TASK GOAL: Please return all of the records verbatim, with the pictures omitted.

Segment Start: DATA

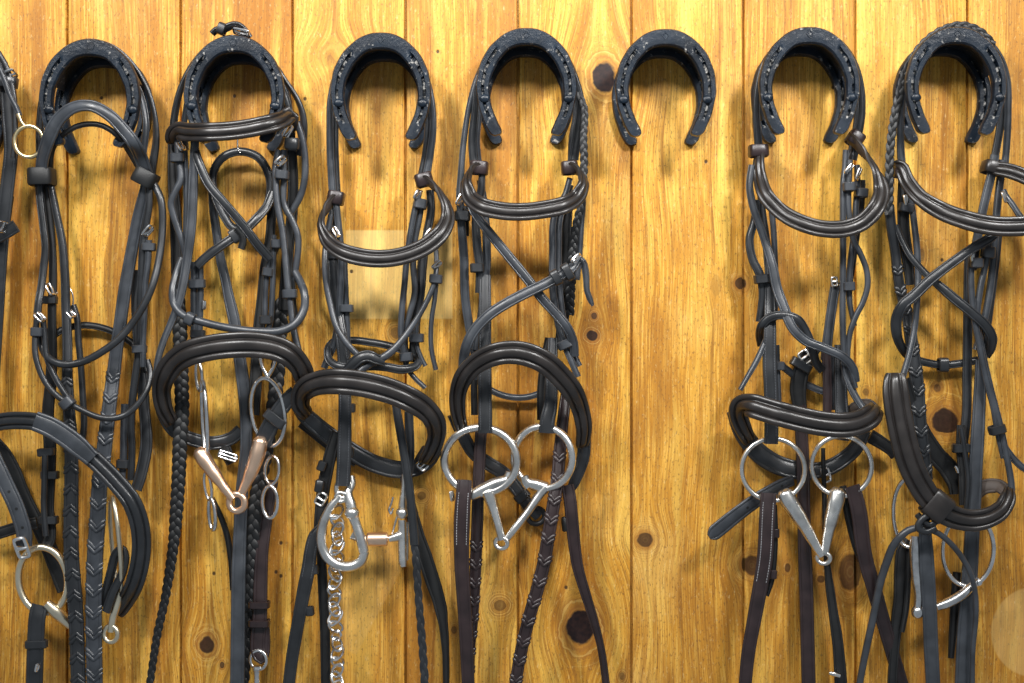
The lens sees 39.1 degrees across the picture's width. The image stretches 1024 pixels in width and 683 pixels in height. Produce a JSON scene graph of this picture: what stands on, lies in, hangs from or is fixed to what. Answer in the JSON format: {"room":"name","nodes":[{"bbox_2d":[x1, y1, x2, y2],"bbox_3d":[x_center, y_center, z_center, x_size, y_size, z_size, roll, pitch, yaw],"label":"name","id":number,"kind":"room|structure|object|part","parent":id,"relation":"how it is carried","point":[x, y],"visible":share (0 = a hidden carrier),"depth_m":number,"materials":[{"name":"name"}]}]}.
{"room":"farm building","nodes":[
{"label":"farm building","id":0,"kind":"room"},
{"bbox_2d":[0,0,1023,682],"bbox_3d":[0.007,0.000,1.811,2.532,1.600,0.022,0,0,0],"label":"wall","id":1,"kind":"structure","parent":0,"point":[667,340],"depth_m":1.80,"materials":[{"name":"brown wood"}]},
{"bbox_2d":[0,110,3,146],"bbox_3d":[-0.689,-0.297,1.766,0.122,0.132,0.069,0,0,0],"label":"hook","id":2,"kind":"object","parent":1,"relation":"attached to","point":[1,126],"visible":0.22,"depth_m":1.79,"materials":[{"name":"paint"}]},
{"bbox_2d":[0,51,42,366],"bbox_3d":[-0.660,-0.138,1.762,0.194,0.470,0.050,0,0,15],"label":"bridle","id":3,"kind":"object","parent":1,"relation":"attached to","point":[9,107],"visible":1,"depth_m":1.76,"materials":[{"name":"black leather"}]},
{"bbox_2d":[0,38,165,682],"bbox_3d":[-0.552,0.035,1.744,0.263,0.811,0.089,0,0,-2],"label":"bridle","id":4,"kind":"object","parent":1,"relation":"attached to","point":[116,598],"visible":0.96,"depth_m":1.75,"materials":[{"name":"black leather"}]},
{"bbox_2d":[39,39,151,154],"bbox_3d":[-0.509,-0.298,1.766,0.123,0.133,0.069,0,0,0],"label":"horseshoe","id":5,"kind":"object","parent":1,"relation":"attached to","point":[65,70],"visible":0.84,"depth_m":1.74,"materials":[{"name":"paint"}]},
{"bbox_3d":[-0.508,-0.334,1.767,0.105,0.048,0.048,0,0,0],"label":"saddle plate","id":6,"kind":"part","parent":5,"relation":"part of","materials":[{"name":"paint"}]},
{"bbox_2d":[183,35,291,151],"bbox_3d":[-0.335,-0.303,1.766,0.122,0.133,0.069,0,0,0],"label":"horseshoe","id":7,"kind":"object","parent":1,"relation":"attached to","point":[222,53],"visible":0.86,"depth_m":1.74,"materials":[{"name":"paint"}]},
{"bbox_3d":[-0.336,-0.338,1.767,0.105,0.048,0.048,0,0,0],"label":"saddle plate","id":8,"kind":"part","parent":7,"relation":"part of","materials":[{"name":"paint"}]},
{"bbox_2d":[146,21,313,682],"bbox_3d":[-0.345,0.024,1.741,0.219,0.827,0.098,0,0,5],"label":"bridle","id":9,"kind":"object","parent":7,"relation":"hanging from","point":[254,516],"visible":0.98,"depth_m":1.76,"materials":[{"name":"black leather"}]},
{"bbox_2d":[330,32,431,148],"bbox_3d":[-0.158,-0.306,1.766,0.122,0.133,0.069,0,0,0],"label":"horseshoe","id":10,"kind":"object","parent":1,"relation":"attached to","point":[368,49],"visible":0.95,"depth_m":1.74,"materials":[{"name":"paint"}]},
{"bbox_2d":[283,79,454,682],"bbox_3d":[-0.176,0.033,1.739,0.218,0.819,0.109,0,0,0],"label":"bridle","id":11,"kind":"object","parent":10,"relation":"hanging from","point":[348,377],"visible":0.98,"depth_m":1.75,"materials":[{"name":"leather"}]},
{"bbox_3d":[-0.214,0.320,1.750,0.022,0.244,0.020,0,0,0],"label":"curb chain","id":12,"kind":"part","parent":11,"relation":"part of","materials":[{"name":"silver metal"}]},
{"bbox_3d":[-0.159,-0.341,1.767,0.105,0.048,0.048,0,0,0],"label":"saddle plate","id":13,"kind":"part","parent":10,"relation":"part of","materials":[{"name":"paint"}]},
{"bbox_2d":[476,28,576,144],"bbox_3d":[0.017,-0.312,1.766,0.122,0.132,0.069,0,0,0],"label":"horseshoe","id":14,"kind":"object","parent":1,"relation":"attached to","point":[538,44],"visible":0.98,"depth_m":1.74,"materials":[{"name":"paint"}]},
{"bbox_2d":[440,62,609,682],"bbox_3d":[0.017,0.029,1.740,0.210,0.822,0.098,0,0,0],"label":"bridle","id":15,"kind":"object","parent":14,"relation":"hanging from","point":[477,355],"visible":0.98,"depth_m":1.75,"materials":[{"name":"black leather"}]},
{"bbox_3d":[0.017,-0.347,1.767,0.105,0.048,0.048,0,0,0],"label":"saddle plate","id":16,"kind":"part","parent":14,"relation":"part of","materials":[{"name":"paint"}]},
{"bbox_2d":[612,29,715,145],"bbox_3d":[0.185,-0.310,1.766,0.122,0.133,0.069,0,0,0],"label":"horseshoe","id":17,"kind":"object","parent":1,"relation":"attached to","point":[677,46],"visible":1,"depth_m":1.74,"materials":[{"name":"paint"}]},
{"bbox_3d":[0.184,-0.346,1.767,0.105,0.048,0.048,0,0,0],"label":"saddle plate","id":18,"kind":"part","parent":17,"relation":"part of","materials":[{"name":"paint"}]},
{"bbox_2d":[751,27,859,143],"bbox_3d":[0.359,-0.313,1.766,0.121,0.132,0.069,0,0,0],"label":"horseshoe","id":19,"kind":"object","parent":1,"relation":"attached to","point":[821,45],"visible":0.96,"depth_m":1.74,"materials":[{"name":"paint"}]},
{"bbox_2d":[707,44,907,682],"bbox_3d":[0.368,0.036,1.739,0.262,0.835,0.104,0,0,0],"label":"bridle","id":20,"kind":"object","parent":19,"relation":"hanging from","point":[854,422],"visible":0.97,"depth_m":1.75,"materials":[{"name":"black leather"}]},
{"bbox_3d":[0.358,-0.348,1.767,0.105,0.048,0.048,0,0,0],"label":"saddle plate","id":21,"kind":"part","parent":19,"relation":"part of","materials":[{"name":"paint"}]},
{"bbox_2d":[893,27,1005,143],"bbox_3d":[0.536,-0.313,1.766,0.122,0.133,0.069,0,0,0],"label":"horseshoe","id":22,"kind":"object","parent":1,"relation":"attached to","point":[976,53],"visible":0.94,"depth_m":1.74,"materials":[{"name":"paint"}]},
{"bbox_2d":[856,21,1023,682],"bbox_3d":[0.538,0.027,1.744,0.242,0.835,0.093,0,0,0],"label":"bridle","id":23,"kind":"object","parent":22,"relation":"hanging from","point":[915,448],"visible":0.91,"depth_m":1.75,"materials":[{"name":"leather"}]},
{"bbox_3d":[0.537,-0.348,1.767,0.105,0.048,0.048,0,0,0],"label":"saddle plate","id":24,"kind":"part","parent":22,"relation":"part of","materials":[{"name":"paint"}]}
]}

Segment End: DATA

OUTPUT OF THE EXERCISE:
The lens sees 39.1 degrees across the picture's width. The image stretches 1024 pixels in width and 683 pixels in height. Produce a JSON scene graph of this picture: what stands on, lies in, hangs from or is fixed to what. Answer in the JSON format: {"room":"name","nodes":[{"bbox_2d":[x1, y1, x2, y2],"bbox_3d":[x_center, y_center, z_center, x_size, y_size, z_size, roll, pitch, yaw],"label":"name","id":number,"kind":"room|structure|object|part","parent":id,"relation":"how it is carried","point":[x, y],"visible":share (0 = a hidden carrier),"depth_m":number,"materials":[{"name":"name"}]}]}.
{"room":"farm building","nodes":[
{"label":"farm building","id":0,"kind":"room"},
{"bbox_2d":[0,0,1023,682],"bbox_3d":[0.007,0.000,1.811,2.532,1.600,0.022,0,0,0],"label":"wall","id":1,"kind":"structure","parent":0,"point":[667,340],"depth_m":1.80,"materials":[{"name":"brown wood"}]},
{"bbox_2d":[0,110,3,146],"bbox_3d":[-0.689,-0.297,1.766,0.122,0.132,0.069,0,0,0],"label":"hook","id":2,"kind":"object","parent":1,"relation":"attached to","point":[1,126],"visible":0.22,"depth_m":1.79,"materials":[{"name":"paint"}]},
{"bbox_2d":[0,51,42,366],"bbox_3d":[-0.660,-0.138,1.762,0.194,0.470,0.050,0,0,15],"label":"bridle","id":3,"kind":"object","parent":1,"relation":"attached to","point":[9,107],"visible":1,"depth_m":1.76,"materials":[{"name":"black leather"}]},
{"bbox_2d":[0,38,165,682],"bbox_3d":[-0.552,0.035,1.744,0.263,0.811,0.089,0,0,-2],"label":"bridle","id":4,"kind":"object","parent":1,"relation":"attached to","point":[116,598],"visible":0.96,"depth_m":1.75,"materials":[{"name":"black leather"}]},
{"bbox_2d":[39,39,151,154],"bbox_3d":[-0.509,-0.298,1.766,0.123,0.133,0.069,0,0,0],"label":"horseshoe","id":5,"kind":"object","parent":1,"relation":"attached to","point":[65,70],"visible":0.84,"depth_m":1.74,"materials":[{"name":"paint"}]},
{"bbox_3d":[-0.508,-0.334,1.767,0.105,0.048,0.048,0,0,0],"label":"saddle plate","id":6,"kind":"part","parent":5,"relation":"part of","materials":[{"name":"paint"}]},
{"bbox_2d":[183,35,291,151],"bbox_3d":[-0.335,-0.303,1.766,0.122,0.133,0.069,0,0,0],"label":"horseshoe","id":7,"kind":"object","parent":1,"relation":"attached to","point":[222,53],"visible":0.86,"depth_m":1.74,"materials":[{"name":"paint"}]},
{"bbox_3d":[-0.336,-0.338,1.767,0.105,0.048,0.048,0,0,0],"label":"saddle plate","id":8,"kind":"part","parent":7,"relation":"part of","materials":[{"name":"paint"}]},
{"bbox_2d":[146,21,313,682],"bbox_3d":[-0.345,0.024,1.741,0.219,0.827,0.098,0,0,5],"label":"bridle","id":9,"kind":"object","parent":7,"relation":"hanging from","point":[254,516],"visible":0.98,"depth_m":1.76,"materials":[{"name":"black leather"}]},
{"bbox_2d":[330,32,431,148],"bbox_3d":[-0.158,-0.306,1.766,0.122,0.133,0.069,0,0,0],"label":"horseshoe","id":10,"kind":"object","parent":1,"relation":"attached to","point":[368,49],"visible":0.95,"depth_m":1.74,"materials":[{"name":"paint"}]},
{"bbox_2d":[283,79,454,682],"bbox_3d":[-0.176,0.033,1.739,0.218,0.819,0.109,0,0,0],"label":"bridle","id":11,"kind":"object","parent":10,"relation":"hanging from","point":[348,377],"visible":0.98,"depth_m":1.75,"materials":[{"name":"leather"}]},
{"bbox_3d":[-0.214,0.320,1.750,0.022,0.244,0.020,0,0,0],"label":"curb chain","id":12,"kind":"part","parent":11,"relation":"part of","materials":[{"name":"silver metal"}]},
{"bbox_3d":[-0.159,-0.341,1.767,0.105,0.048,0.048,0,0,0],"label":"saddle plate","id":13,"kind":"part","parent":10,"relation":"part of","materials":[{"name":"paint"}]},
{"bbox_2d":[476,28,576,144],"bbox_3d":[0.017,-0.312,1.766,0.122,0.132,0.069,0,0,0],"label":"horseshoe","id":14,"kind":"object","parent":1,"relation":"attached to","point":[538,44],"visible":0.98,"depth_m":1.74,"materials":[{"name":"paint"}]},
{"bbox_2d":[440,62,609,682],"bbox_3d":[0.017,0.029,1.740,0.210,0.822,0.098,0,0,0],"label":"bridle","id":15,"kind":"object","parent":14,"relation":"hanging from","point":[477,355],"visible":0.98,"depth_m":1.75,"materials":[{"name":"black leather"}]},
{"bbox_3d":[0.017,-0.347,1.767,0.105,0.048,0.048,0,0,0],"label":"saddle plate","id":16,"kind":"part","parent":14,"relation":"part of","materials":[{"name":"paint"}]},
{"bbox_2d":[612,29,715,145],"bbox_3d":[0.185,-0.310,1.766,0.122,0.133,0.069,0,0,0],"label":"horseshoe","id":17,"kind":"object","parent":1,"relation":"attached to","point":[677,46],"visible":1,"depth_m":1.74,"materials":[{"name":"paint"}]},
{"bbox_3d":[0.184,-0.346,1.767,0.105,0.048,0.048,0,0,0],"label":"saddle plate","id":18,"kind":"part","parent":17,"relation":"part of","materials":[{"name":"paint"}]},
{"bbox_2d":[751,27,859,143],"bbox_3d":[0.359,-0.313,1.766,0.121,0.132,0.069,0,0,0],"label":"horseshoe","id":19,"kind":"object","parent":1,"relation":"attached to","point":[821,45],"visible":0.96,"depth_m":1.74,"materials":[{"name":"paint"}]},
{"bbox_2d":[707,44,907,682],"bbox_3d":[0.368,0.036,1.739,0.262,0.835,0.104,0,0,0],"label":"bridle","id":20,"kind":"object","parent":19,"relation":"hanging from","point":[854,422],"visible":0.97,"depth_m":1.75,"materials":[{"name":"black leather"}]},
{"bbox_3d":[0.358,-0.348,1.767,0.105,0.048,0.048,0,0,0],"label":"saddle plate","id":21,"kind":"part","parent":19,"relation":"part of","materials":[{"name":"paint"}]},
{"bbox_2d":[893,27,1005,143],"bbox_3d":[0.536,-0.313,1.766,0.122,0.133,0.069,0,0,0],"label":"horseshoe","id":22,"kind":"object","parent":1,"relation":"attached to","point":[976,53],"visible":0.94,"depth_m":1.74,"materials":[{"name":"paint"}]},
{"bbox_2d":[856,21,1023,682],"bbox_3d":[0.538,0.027,1.744,0.242,0.835,0.093,0,0,0],"label":"bridle","id":23,"kind":"object","parent":22,"relation":"hanging from","point":[915,448],"visible":0.91,"depth_m":1.75,"materials":[{"name":"leather"}]},
{"bbox_3d":[0.537,-0.348,1.767,0.105,0.048,0.048,0,0,0],"label":"saddle plate","id":24,"kind":"part","parent":22,"relation":"part of","materials":[{"name":"paint"}]}
]}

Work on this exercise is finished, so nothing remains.